Michael Portillo discovers the unknown alternative to Prague – and takes a mud bath in a Soviet-era spa

Simon Horsford
Updated
Lviv looks just like Prague, says Michael Portillo - This content is subject to copyright.
Lviv looks just like Prague, says Michael Portillo - This content is subject to copyright.

Not many bars require you to shout a patriotic slogan to gain entry and swear not to be a Muscovite or Communist to get a shot of vodka. But Michael Portillo found such a place in Lviv, Ukraine, on his latest railway adventure.

The hole-in-the-wall bar, Kryivka, celebrates the Ukrainian insurgent army who fought against the Nazis and Soviets and is one of the many enlightening observations in the sixth series of Great Continental Railway Journeys, which starts on Thursday night. 

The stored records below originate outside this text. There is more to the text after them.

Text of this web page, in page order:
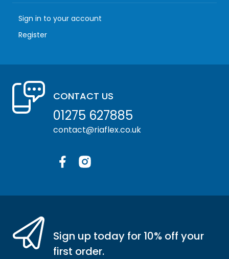
Sign in to your account
Register
CONTACT US
01275 627885
contact@riaflex.co.uk
Sign up today for 10% off your
first order.
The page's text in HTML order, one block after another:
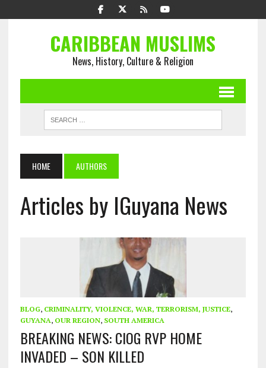
CARIBBEAN MUSLIMS
News, History, Culture & Religion
HOME AUTHORS
Articles by IGuyana News
BLOG, CRIMINALITY, VIOLENCE, WAR, TERRORISM, JUSTICE,
GUYANA, OUR REGION, SOUTH AMERICA
BREAKING NEWS: CIOG RVP HOME
INVADED – SON KILLED
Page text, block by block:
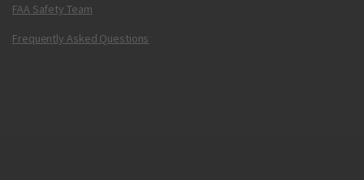
FAA Safety Team
Frequently Asked Questions
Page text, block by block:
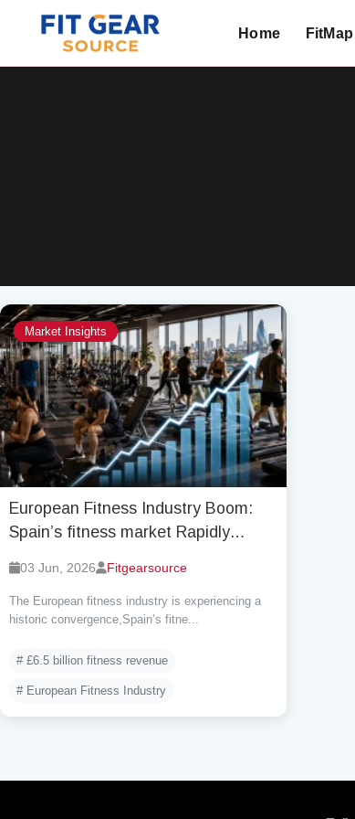
Home FitMap
Market Insights
European Fitness Industry Boom:
Spain’s fitness market Rapidly
Reaches Record Highs
03 Jun, 2026 Fitgearsource
The European fitness industry is experiencing a
historic convergence,Spain’s fitne...
# £6.5 billion fitness revenue
# European Fitness Industry
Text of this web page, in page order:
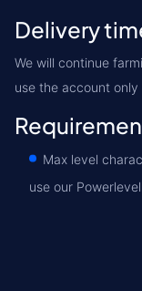
Delivery
We will continue
use the account
Max level
use our
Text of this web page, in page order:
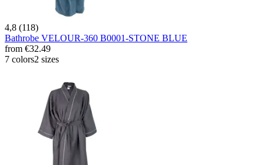
4,8 (118)
Bathrobe VELOUR-360 B0001-STONE BLUE
from €32.49
7 colors2 sizes
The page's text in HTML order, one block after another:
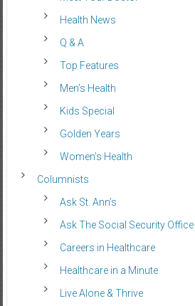
Health News
Q & A
Top Features
Men’s Health
Kids Special
Golden Years
Women’s Health
Columnists
Ask St. Ann’s
Ask The Social Security Office
Careers in Healthcare
Healthcare in a Minute
Live Alone & Thrive
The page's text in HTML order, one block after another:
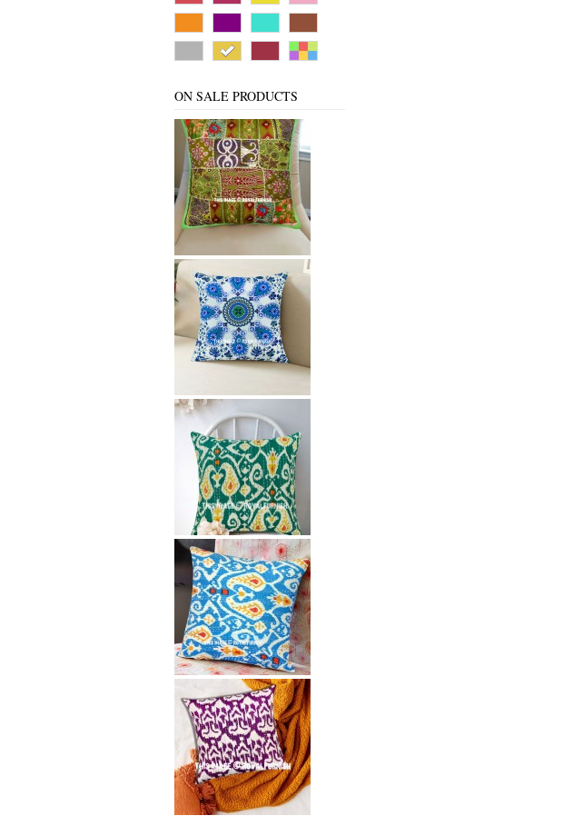
ON SALE PRODUCTS

This potent Ukrainian nationalism remains an abiding memory for Portillo. He said: “It’s an extraordinarily diverse country, but nonetheless I detected a strong sense of nationhood. Of the three cities I visited, Kiev is at the heart of the Russian Orthodox church, Lviv was a part of the Austro-Hungarian empire and looked like Prague and the third city Odessa was built by a Russian empress [Catherine the Great] who was actually a German and used a French architect.

A Russian Orthodox church in Lviv - Credit: GETTY
A Russian Orthodox church in Lviv Credit: GETTY

“They could scarcely be more different, yet this sense of nationalism links all the parts of a country that is the second largest in Europe.”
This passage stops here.